D.C. consumer officials had reviewed and approved its finances only six months before -- just one sign that governmental diligence won't keep all clubs from closing, experts say. In fact, bonding requirements may have unpleasant side effects, especially for undercapitalized clubs.

"The smaller owners apparently can't cope with the bonding provisions the states are passing," said Jimmy D. Johnson, president of the Association of Physical Fitness Centers. "We're seeing bonding bills passed, and we're seeing people go out of business as a result."

Analyst Harold Vogel, vice president of Merrill Lynch Capital Markets Inc., said the bonding requirements actually may be enhancing the trend toward concentration. "It's always the person who has the most capital who can meet the requirements."

And Stevens of Spa Lady says his company supported the requirements when they were being debated in state legislatures, and that Holiday did not work to oppose them, as some smaller spas did.

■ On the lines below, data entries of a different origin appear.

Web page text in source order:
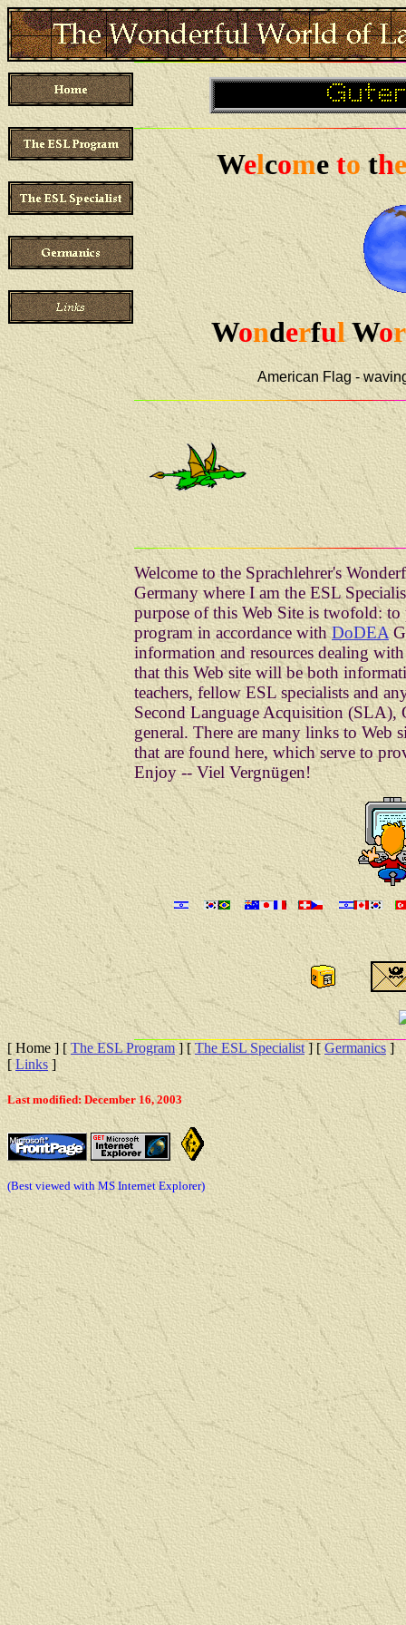
Welcometothe
WonderfulWor
American Flag -
Welcome to the Sprachlehrer's
Germany where I am the ESL
purpose of this Web Site is twofold:
program in accordance withDoDEA
information and resources dealing
that this Web site will be both
teachers, fellow ESL specialists and
Second Language Acquisition (SLA),
general. There are many links to Web
that are found here, which serve to
Enjoy -- Viel Vergnügen!
[ Home ] [ The ESL Program] [The ESL Specialist] [ Germanics ]
[Links]
Last modified: December 16, 2003
(Best viewed with MS Internet Explorer)
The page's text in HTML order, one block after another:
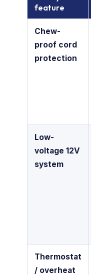
feature
Chew-
proof cord
protection
Low-
voltage 12V
system
Thermostat
/ overheat
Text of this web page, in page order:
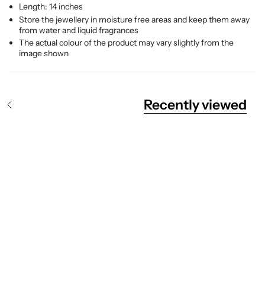
Length: 14 inches
Store the jewellery in moisture free areas and keep them away
from water and liquid fragrances
The actual colour of the product may vary slightly from the
image shown
Recently viewed
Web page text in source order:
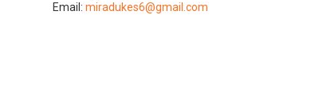
Email: miradukes6@gmail.com

Berns said it was unlikely that in Maryland, at least, bonding requirements were putting health clubs out of business. They can get out of the requirement entirely if they collect money every three months or less often, and the state has permitted smaller clubs to post bonds of less than $50,000. Nor is the actual cash outlay involved in posting a bond very large for a club that is financially sound, Berns said.

Cash management is a problem throughout the industry, not just at the smaller spas. Holiday, for example, keeps a reserve fund related to the number of new members it signs up, but has trouble with renewals.

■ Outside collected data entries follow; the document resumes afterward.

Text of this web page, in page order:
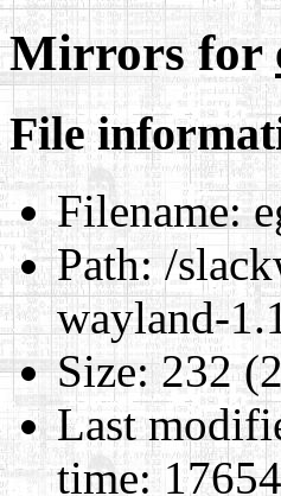
Mirrors for
File
Filename:
Path:/
wayland-
Size:232
Last
time:
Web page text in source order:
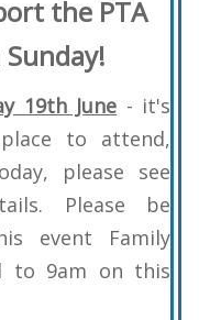
the PTA
19th June - it's
to attend,
please see
Please be
event Family
to 9am on this
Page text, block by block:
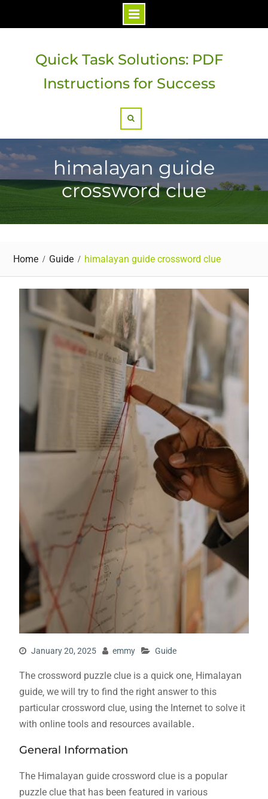
Quick Task Solutions: PDF
Instructions for Success
himalayan guide
crossword clue
Home Guide himalayan guide crossword clue
January 20, 2025 emmy Guide
The crossword puzzle clue is a quick one‚ Himalayan
guide‚ we will try to find the right answer to this
particular crossword clue‚ using the Internet to solve it
with online tools and resources available․
General Information
The Himalayan guide crossword clue is a popular
puzzle clue that has been featured in various
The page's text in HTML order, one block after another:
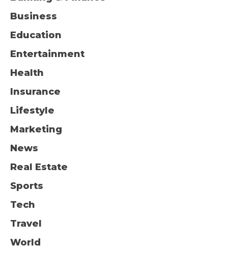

The prospectus for a new bond offering says that 83 percent of the company's operating revenue in 1984 came from new memberships and only 5 percent from renewals.

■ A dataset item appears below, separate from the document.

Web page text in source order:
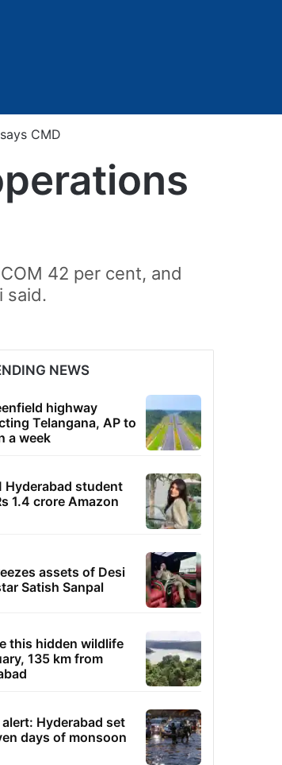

"Accordingly, the success of the company's operations is dependent on its ability to attract new members on a continual basis," the prospectus says.

That message can be seen on the bulletin boards of health clubs all over the metropolitan area: Attracting customers is the way to succeed, and failing to do so can lead to disaster. Many clubs offer prizes for customer referrals, low prices for renewals and "sales" to attract new customers.

They rely heavily on word-of-mouth: Spa Lady telephones customers who haven't been showing up lately to encourage them to keep coming in.

"The more people who use the facility, that's advertising," said Susan Charles, area supervisor for four Spa Lady clubs.

Media advertising is crucial as well. Holiday uses such healthy celebrities as Brooke Shields, Cher, Joe Theismann and Victoria Principal in television advertising to attract members; Spa Lady's new "Gotta Move" radio promotion is aired on local stations.

Does all that make customers think they can pay a few dollars and transform themselves into Brooke Shields or Arnold Schwarzenegger (another Holiday celeb)?

Most club owners say they sell life style and mood, not just muscles -- but they deny that they promise too much.

"It's like going to a theater," said Stevens. "It's an escape, if the facilities are being run properly."